All entries below are to be set down again, identical to the source.

» **Entries shown**:
┌──
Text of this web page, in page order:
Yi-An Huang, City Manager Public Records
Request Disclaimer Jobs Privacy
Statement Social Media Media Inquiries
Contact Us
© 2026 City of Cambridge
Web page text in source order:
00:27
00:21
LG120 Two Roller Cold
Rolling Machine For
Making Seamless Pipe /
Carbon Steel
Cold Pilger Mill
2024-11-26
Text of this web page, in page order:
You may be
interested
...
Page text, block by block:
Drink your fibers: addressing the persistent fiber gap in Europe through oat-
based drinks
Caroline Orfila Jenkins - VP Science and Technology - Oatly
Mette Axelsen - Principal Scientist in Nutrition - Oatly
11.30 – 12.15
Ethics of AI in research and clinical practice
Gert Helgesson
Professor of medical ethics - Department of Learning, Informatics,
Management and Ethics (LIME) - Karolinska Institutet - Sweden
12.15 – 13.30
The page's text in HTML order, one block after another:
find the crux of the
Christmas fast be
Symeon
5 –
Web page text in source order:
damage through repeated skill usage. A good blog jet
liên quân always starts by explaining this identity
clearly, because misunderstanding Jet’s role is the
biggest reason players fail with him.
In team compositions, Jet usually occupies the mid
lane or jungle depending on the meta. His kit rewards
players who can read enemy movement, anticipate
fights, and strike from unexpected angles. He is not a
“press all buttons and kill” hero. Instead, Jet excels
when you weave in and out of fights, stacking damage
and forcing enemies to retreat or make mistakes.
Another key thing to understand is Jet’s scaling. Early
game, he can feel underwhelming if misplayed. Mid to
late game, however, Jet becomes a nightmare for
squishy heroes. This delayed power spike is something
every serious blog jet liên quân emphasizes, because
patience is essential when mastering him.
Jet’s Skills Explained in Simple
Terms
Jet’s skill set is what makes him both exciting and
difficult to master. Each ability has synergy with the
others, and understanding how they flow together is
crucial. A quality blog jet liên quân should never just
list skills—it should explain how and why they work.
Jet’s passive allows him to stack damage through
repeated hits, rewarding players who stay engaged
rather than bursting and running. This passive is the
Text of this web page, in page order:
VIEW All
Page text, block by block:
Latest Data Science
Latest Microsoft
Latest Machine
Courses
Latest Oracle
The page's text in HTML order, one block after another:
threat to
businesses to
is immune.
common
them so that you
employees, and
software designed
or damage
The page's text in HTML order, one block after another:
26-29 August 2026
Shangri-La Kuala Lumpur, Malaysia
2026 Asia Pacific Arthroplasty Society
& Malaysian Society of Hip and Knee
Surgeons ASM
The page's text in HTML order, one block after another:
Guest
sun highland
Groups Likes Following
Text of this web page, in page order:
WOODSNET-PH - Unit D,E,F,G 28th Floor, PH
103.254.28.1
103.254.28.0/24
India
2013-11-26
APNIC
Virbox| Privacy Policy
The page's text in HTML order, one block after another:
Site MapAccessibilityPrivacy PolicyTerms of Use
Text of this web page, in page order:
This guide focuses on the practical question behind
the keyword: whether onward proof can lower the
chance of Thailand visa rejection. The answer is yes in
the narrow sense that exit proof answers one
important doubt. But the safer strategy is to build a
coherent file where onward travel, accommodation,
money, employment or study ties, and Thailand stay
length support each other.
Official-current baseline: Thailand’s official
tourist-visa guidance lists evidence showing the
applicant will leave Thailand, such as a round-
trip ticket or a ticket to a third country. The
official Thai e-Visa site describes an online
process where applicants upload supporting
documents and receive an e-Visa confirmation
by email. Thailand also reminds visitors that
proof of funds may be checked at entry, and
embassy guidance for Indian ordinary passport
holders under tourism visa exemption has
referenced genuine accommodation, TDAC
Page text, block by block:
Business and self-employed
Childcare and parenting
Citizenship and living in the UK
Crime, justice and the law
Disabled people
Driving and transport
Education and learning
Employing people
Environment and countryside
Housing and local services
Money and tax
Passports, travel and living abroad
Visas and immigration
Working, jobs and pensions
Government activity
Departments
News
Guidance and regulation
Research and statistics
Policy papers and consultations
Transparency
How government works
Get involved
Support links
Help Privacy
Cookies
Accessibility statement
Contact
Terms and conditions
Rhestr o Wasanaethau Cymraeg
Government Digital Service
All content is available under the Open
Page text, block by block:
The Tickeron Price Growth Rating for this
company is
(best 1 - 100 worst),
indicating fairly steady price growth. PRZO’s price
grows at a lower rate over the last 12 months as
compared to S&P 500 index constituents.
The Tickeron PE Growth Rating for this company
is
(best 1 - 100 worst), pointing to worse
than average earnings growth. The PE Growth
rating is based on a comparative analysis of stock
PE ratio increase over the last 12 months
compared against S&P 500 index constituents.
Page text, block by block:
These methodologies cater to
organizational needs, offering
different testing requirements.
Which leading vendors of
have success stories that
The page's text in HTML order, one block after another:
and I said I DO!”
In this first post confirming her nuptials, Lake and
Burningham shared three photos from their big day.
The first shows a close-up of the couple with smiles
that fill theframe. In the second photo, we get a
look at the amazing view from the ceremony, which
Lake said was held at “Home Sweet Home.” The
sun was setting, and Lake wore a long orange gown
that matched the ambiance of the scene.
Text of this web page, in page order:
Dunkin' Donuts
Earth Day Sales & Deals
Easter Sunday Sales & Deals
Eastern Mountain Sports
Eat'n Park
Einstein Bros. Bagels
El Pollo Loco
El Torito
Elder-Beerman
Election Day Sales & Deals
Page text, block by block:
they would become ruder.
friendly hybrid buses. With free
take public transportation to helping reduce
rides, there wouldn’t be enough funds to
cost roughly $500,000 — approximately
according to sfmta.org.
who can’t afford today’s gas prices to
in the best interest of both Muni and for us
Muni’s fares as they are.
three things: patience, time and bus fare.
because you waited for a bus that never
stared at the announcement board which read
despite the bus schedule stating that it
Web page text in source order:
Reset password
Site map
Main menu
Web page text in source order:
└──
» **Solution**:
Text of this web page, in page order:
Yi-An Huang, City Manager Public Records
Request Disclaimer Jobs Privacy
Statement Social Media Media Inquiries
Contact Us
© 2026 City of Cambridge
Web page text in source order:
00:27
00:21
LG120 Two Roller Cold
Rolling Machine For
Making Seamless Pipe /
Carbon Steel
Cold Pilger Mill
2024-11-26
Text of this web page, in page order:
You may be
interested
...
Page text, block by block:
Drink your fibers: addressing the persistent fiber gap in Europe through oat-
based drinks
Caroline Orfila Jenkins - VP Science and Technology - Oatly
Mette Axelsen - Principal Scientist in Nutrition - Oatly
11.30 – 12.15
Ethics of AI in research and clinical practice
Gert Helgesson
Professor of medical ethics - Department of Learning, Informatics,
Management and Ethics (LIME) - Karolinska Institutet - Sweden
12.15 – 13.30
The page's text in HTML order, one block after another:
find the crux of the
Christmas fast be
Symeon
5 –
Web page text in source order:
damage through repeated skill usage. A good blog jet
liên quân always starts by explaining this identity
clearly, because misunderstanding Jet’s role is the
biggest reason players fail with him.
In team compositions, Jet usually occupies the mid
lane or jungle depending on the meta. His kit rewards
players who can read enemy movement, anticipate
fights, and strike from unexpected angles. He is not a
“press all buttons and kill” hero. Instead, Jet excels
when you weave in and out of fights, stacking damage
and forcing enemies to retreat or make mistakes.
Another key thing to understand is Jet’s scaling. Early
game, he can feel underwhelming if misplayed. Mid to
late game, however, Jet becomes a nightmare for
squishy heroes. This delayed power spike is something
every serious blog jet liên quân emphasizes, because
patience is essential when mastering him.
Jet’s Skills Explained in Simple
Terms
Jet’s skill set is what makes him both exciting and
difficult to master. Each ability has synergy with the
others, and understanding how they flow together is
crucial. A quality blog jet liên quân should never just
list skills—it should explain how and why they work.
Jet’s passive allows him to stack damage through
repeated hits, rewarding players who stay engaged
rather than bursting and running. This passive is the
Text of this web page, in page order:
VIEW All
Page text, block by block:
Latest Data Science
Latest Microsoft
Latest Machine
Courses
Latest Oracle
The page's text in HTML order, one block after another:
threat to
businesses to
is immune.
common
them so that you
employees, and
software designed
or damage
The page's text in HTML order, one block after another:
26-29 August 2026
Shangri-La Kuala Lumpur, Malaysia
2026 Asia Pacific Arthroplasty Society
& Malaysian Society of Hip and Knee
Surgeons ASM
The page's text in HTML order, one block after another:
Guest
sun highland
Groups Likes Following
Text of this web page, in page order:
WOODSNET-PH - Unit D,E,F,G 28th Floor, PH
103.254.28.1
103.254.28.0/24
India
2013-11-26
APNIC
Virbox| Privacy Policy
The page's text in HTML order, one block after another:
Site MapAccessibilityPrivacy PolicyTerms of Use
Text of this web page, in page order:
This guide focuses on the practical question behind
the keyword: whether onward proof can lower the
chance of Thailand visa rejection. The answer is yes in
the narrow sense that exit proof answers one
important doubt. But the safer strategy is to build a
coherent file where onward travel, accommodation,
money, employment or study ties, and Thailand stay
length support each other.
Official-current baseline: Thailand’s official
tourist-visa guidance lists evidence showing the
applicant will leave Thailand, such as a round-
trip ticket or a ticket to a third country. The
official Thai e-Visa site describes an online
process where applicants upload supporting
documents and receive an e-Visa confirmation
by email. Thailand also reminds visitors that
proof of funds may be checked at entry, and
embassy guidance for Indian ordinary passport
holders under tourism visa exemption has
referenced genuine accommodation, TDAC
Page text, block by block:
Business and self-employed
Childcare and parenting
Citizenship and living in the UK
Crime, justice and the law
Disabled people
Driving and transport
Education and learning
Employing people
Environment and countryside
Housing and local services
Money and tax
Passports, travel and living abroad
Visas and immigration
Working, jobs and pensions
Government activity
Departments
News
Guidance and regulation
Research and statistics
Policy papers and consultations
Transparency
How government works
Get involved
Support links
Help Privacy
Cookies
Accessibility statement
Contact
Terms and conditions
Rhestr o Wasanaethau Cymraeg
Government Digital Service
All content is available under the Open
Page text, block by block:
The Tickeron Price Growth Rating for this
company is
(best 1 - 100 worst),
indicating fairly steady price growth. PRZO’s price
grows at a lower rate over the last 12 months as
compared to S&P 500 index constituents.
The Tickeron PE Growth Rating for this company
is
(best 1 - 100 worst), pointing to worse
than average earnings growth. The PE Growth
rating is based on a comparative analysis of stock
PE ratio increase over the last 12 months
compared against S&P 500 index constituents.
Page text, block by block:
These methodologies cater to
organizational needs, offering
different testing requirements.
Which leading vendors of
have success stories that
The page's text in HTML order, one block after another:
and I said I DO!”
In this first post confirming her nuptials, Lake and
Burningham shared three photos from their big day.
The first shows a close-up of the couple with smiles
that fill theframe. In the second photo, we get a
look at the amazing view from the ceremony, which
Lake said was held at “Home Sweet Home.” The
sun was setting, and Lake wore a long orange gown
that matched the ambiance of the scene.
Text of this web page, in page order:
Dunkin' Donuts
Earth Day Sales & Deals
Easter Sunday Sales & Deals
Eastern Mountain Sports
Eat'n Park
Einstein Bros. Bagels
El Pollo Loco
El Torito
Elder-Beerman
Election Day Sales & Deals
Page text, block by block:
they would become ruder.
friendly hybrid buses. With free
take public transportation to helping reduce
rides, there wouldn’t be enough funds to
cost roughly $500,000 — approximately
according to sfmta.org.
who can’t afford today’s gas prices to
in the best interest of both Muni and for us
Muni’s fares as they are.
three things: patience, time and bus fare.
because you waited for a bus that never
stared at the announcement board which read
despite the bus schedule stating that it
Web page text in source order:
Reset password
Site map
Main menu
Web page text in source order:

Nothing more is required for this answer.